How to complete this task: Return every line from the records below in which the word "block" is found.

(Saved entries)
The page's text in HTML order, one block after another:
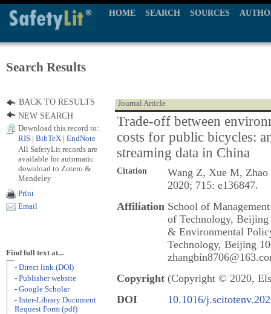
HOME SEARCH SOURCES
Search Results
Journal Article
Trade-off between
costs for public bicycles:
streaming data in China
Citation
Wang Z, Xue M,
2020; 715: e136847.
Affiliation School of
of Technology,
& Environmental
Technology, Beijing
Copyright (Copyright © 2020,
DOI
10.1016/
BACK TO RESULTS
NEW SEARCH
Download this record to:
RIS
BibTeX EndNote
All SafetyLit records are
available for automatic
download to Zotero &
Mendeley
Print
Email
Find full text at...
- Direct link (DOI)
- Publisher website
- Google Scholar
- Inter-Library Document
Request Form (pdf)
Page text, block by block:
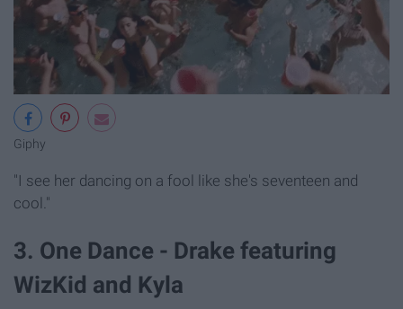
Giphy
"I see her dancing on a fool like she's seventeen and
cool."
3. One Dance - Drake featuring
WizKid and Kyla

Task response:
The page's text in HTML order, one block after another:
Page text, block by block:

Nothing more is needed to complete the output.